Yo te perdono, Lisbeth #entrelaculpayelperdón

perdón

La imagen que el espejo le devolvía era la de una mujer feliz. Al mirar su enorme panza de embarazada, sentía que le recorría un escalofrío de la emoción. ¡Ya faltaba tan poquito para conocer al bebé! se tocó la panza inconscientemente mientras sonreía.

El bebé correspondíó con una patadita.

Se acomodó el cabello y volteó directamente a donde estaba yo, en la esquina del aparador, afuera de la tienda, mirándola con cara de pocos amigos.

Pero ella estaba tan feliz, que veía todo color rosa. No le importó que una extraña llevara cerca de 5 minutos mirándola. Y de mala manera, además.

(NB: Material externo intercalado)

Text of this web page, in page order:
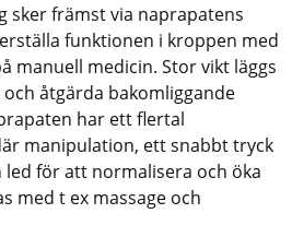
sker främst via naprapatens
funktionen i kroppen med
manuell medicin. Stor vikt läggs
åtgärda bakomliggande
har ett flertal
manipulation, ett snabbt tryck
för att normalisera och öka
med t ex massage och
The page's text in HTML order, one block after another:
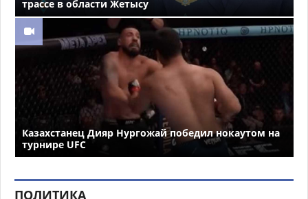
трассе в области Жетысу
Казахстанец Дияр Нургожай победил нокаутом на
турнире UFC
ПОЛИТИКА
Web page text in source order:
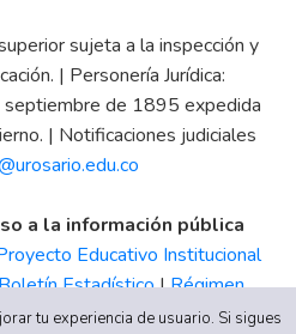
sujeta a la inspección y
| Personería Jurídica:
de 1895 expedida
| Notificaciones judiciales
a la información pública
Educativo Institucional
Estadístico|Régimen
|Código de Ética| Canal
tu experiencia de usuario. Si sigues
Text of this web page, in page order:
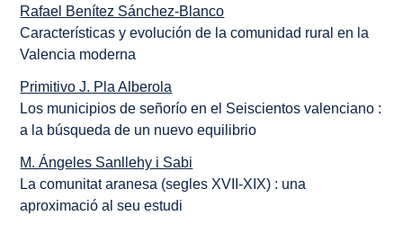
Rafael Benítez Sánchez-Blanco
Características y evolución de la comunidad rural en la
Valencia moderna
Primitivo J. Pla Alberola
Los municipios de señorío en el Seiscientos valenciano :
a la búsqueda de un nuevo equilibrio
M. Ángeles Sanllehy i Sabi
La comunitat aranesa (segles XVII-XIX) : una
aproximació al seu estudi
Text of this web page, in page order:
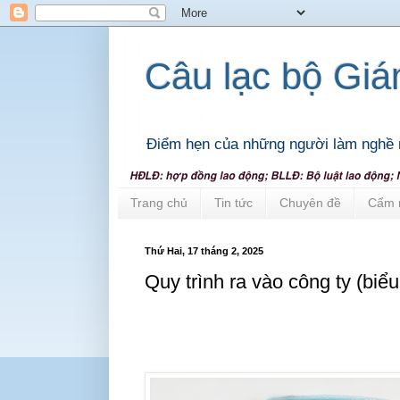
Câu lạc bộ
Điểm hẹn của những người làm nghề
Trang chủ Tin tức Chuyên đề Cẩm
Thứ Hai, 17 tháng 2, 2025
Quy trình ra vào công ty
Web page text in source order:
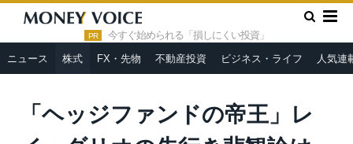
PR 今すぐ始められる「損しにくい投資」
ニュース 株式 FX・先物 不動産投資 ビジネス・ライフ 人気連
HOME » 株式 »
「ヘッジファンドの帝王」レイ・ダリオの先行
き悲観論はどこまで正しいか＝江守哲
aradaphotography / Shutterstock.com
「ヘッジファンドの帝王」レ
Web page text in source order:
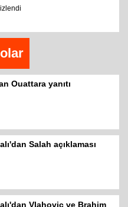
Ouattara yanıtı
Salah açıklaması
Vlahovic ve Brahim
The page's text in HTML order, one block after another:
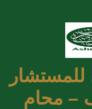
للمستشار
محامٍ
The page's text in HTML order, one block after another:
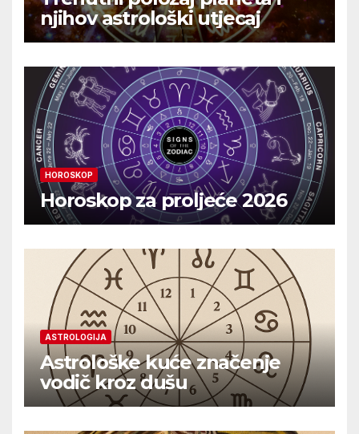
njihov astrološki utjecaj
HOROSKOP
Horoskop za proljeće 2026
ASTROLOGIJA
Astrološke kuće značenje
vodič kroz dušu
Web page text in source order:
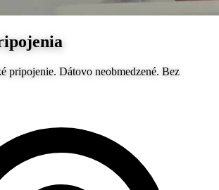
pripojenie. Dátovo neobmedzené. Bez
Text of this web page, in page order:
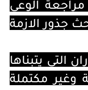
مراجعة الوعي
جذور الازمة
التي يتبناها
وغير مكتملة
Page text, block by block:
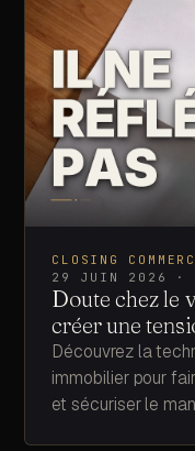
CLOSING
29 JUIN 2026
·
Doute chez le
créer une
Découvrez la
immobilier pour
et sécuriser le
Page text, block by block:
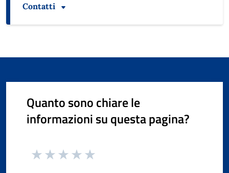
Contatti
Quanto sono chiare le
informazioni su questa pagina?
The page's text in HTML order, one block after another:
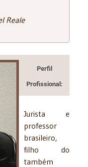
Reale
Perfil
Profissional:
Jurista e
professor
brasileiro,
filho do
também
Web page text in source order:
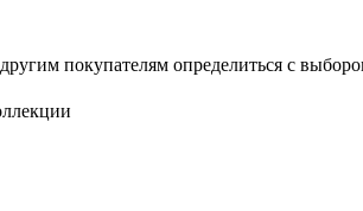
покупателям определиться с
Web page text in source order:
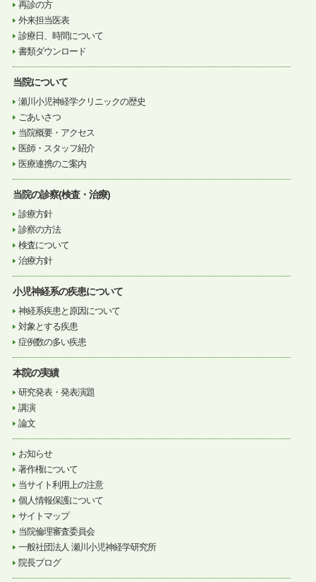
再診の方
外来担当医表
診療日、時間について
書類ダウンロード
当院について
瀬川小児神経学クリニックの歴史
ごあいさつ
当院概要・アクセス
医師・スタッフ紹介
医療連携のご案内
当院の診察(検査・治療)
診療方針
診察の方法
検査について
治療方針
小児神経系の疾患について
神経系疾患と原因について
対象とする疾患
症例数の多い疾患
本院の実績
研究発表・発表演題
講演
論文
お知らせ
著作権について
当サイト利用上の注意
個人情報保護について
サイトマップ
当院倫理審査委員会
一般社団法人 瀬川小児神経学研究所
院長ブログ
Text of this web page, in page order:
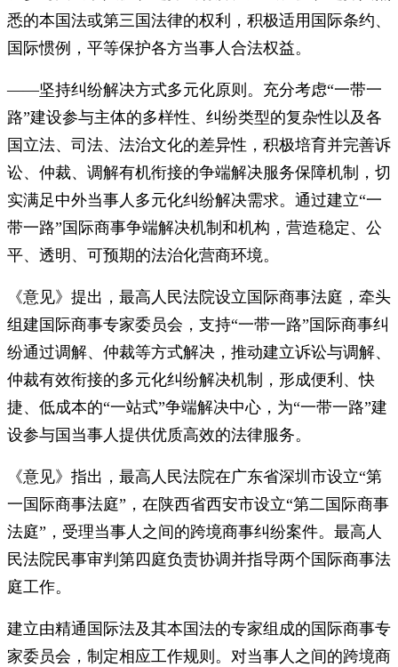
悉的本国法或第三国法律的权利，积极适用国际条约、
国际惯例，平等保护各方当事人合法权益。
——坚持纠纷解决方式多元化原则。充分考虑“一带一
路”建设参与主体的多样性、纠纷类型的复杂性以及各
国立法、司法、法治文化的差异性，积极培育并完善诉
讼、仲裁、调解有机衔接的争端解决服务保障机制，切
实满足中外当事人多元化纠纷解决需求。通过建立“一
带一路”国际商事争端解决机制和机构，营造稳定、公
平、透明、可预期的法治化营商环境。
《意见》提出，最高人民法院设立国际商事法庭，牵头
组建国际商事专家委员会，支持“一带一路”国际商事纠
纷通过调解、仲裁等方式解决，推动建立诉讼与调解、
仲裁有效衔接的多元化纠纷解决机制，形成便利、快
捷、低成本的“一站式”争端解决中心，为“一带一路”建
设参与国当事人提供优质高效的法律服务。
《意见》指出，最高人民法院在广东省深圳市设立“第
一国际商事法庭”，在陕西省西安市设立“第二国际商事
法庭”，受理当事人之间的跨境商事纠纷案件。最高人
民法院民事审判第四庭负责协调并指导两个国际商事法
庭工作。
建立由精通国际法及其本国法的专家组成的国际商事专
家委员会，制定相应工作规则。对当事人之间的跨境商
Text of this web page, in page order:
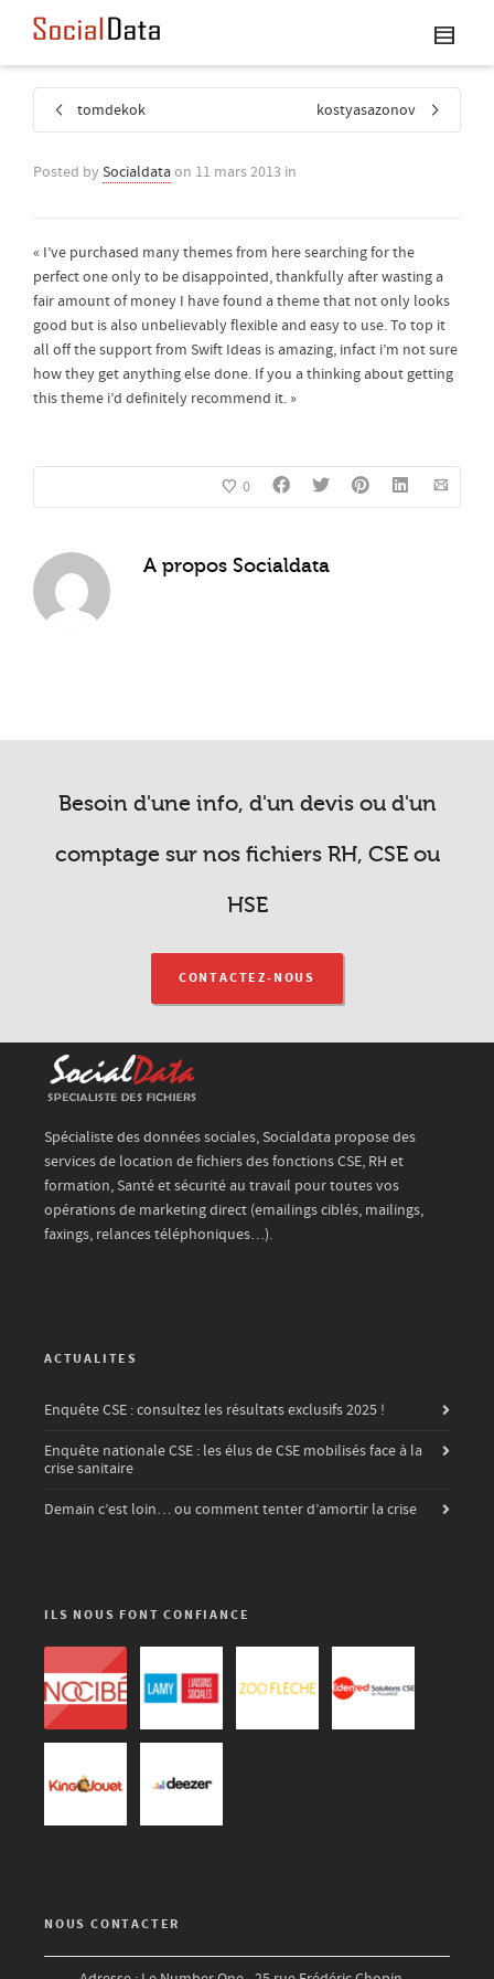
tomdekok kostyasazonov
Posted by Socialdataon 11 mars 2013 in
« I’ve purchased many themes from here searching for the
perfect one only to be disappointed, thankfully after wasting a
fair amount of money I have found a theme that not only looks
good but is also unbelievably flexible and easy to use. To top it
all off the support from Swift Ideas is amazing, infact i’m not sure
how they get anything else done. If you a thinking about getting
this theme i’d definitely recommend it. »
0
A propos Socialdata
Besoin d'une info, d'un devis ou d'un
comptage sur nos fichiers RH, CSE ou
HSE
CONTACTEZ-NOUS
Spécialiste des données sociales, Socialdata propose des
services de location de fichiers des fonctions CSE, RH et
formation, Santé et sécurité au travail pour toutes vos
opérations de marketing direct (emailings ciblés, mailings,
faxings, relances téléphoniques…).
ACTUALITES
Enquête CSE : consultez les résultats exclusifs 2025 !
Enquête nationale CSE : les élus de CSE mobilisés face à la
crise sanitaire
Demain c’est loin… ou comment tenter d’amortir la crise
ILS NOUS FONT CONFIANCE
NOUS CONTACTER
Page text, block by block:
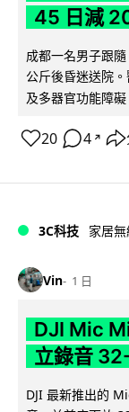
45 日減
成都一名男子跟
公斤後昏迷送院
及多器官功能障
20 4 ↗
3C科技 家居無
Vin 1 日
DJI Mic
立錄音
DJI 最新推出的

Me hubiera gustado tanto ser yo la que que estuviera en el lugar de esa mujer… Pero lástima, no lo era, aunque así había sido apenas unos pocos meses atrás.

Salió de la tienda y en cuanto lo hizo, se encontró con una conocida. Todo fueron sonrisas y alegría.

Hola Mili, ¿cómo estás? – ¡ya estás enorme! ¿cuánto te falta? ¡¡Déjame ayudarte con tus bolsas!!

Bolsas llenas de ropita y cosas para bebé, que seguramente llena de ilusión, esa mujer había comprado. Y casi con seguridad, no tendría que regalarlas, sin usar, a alguien más.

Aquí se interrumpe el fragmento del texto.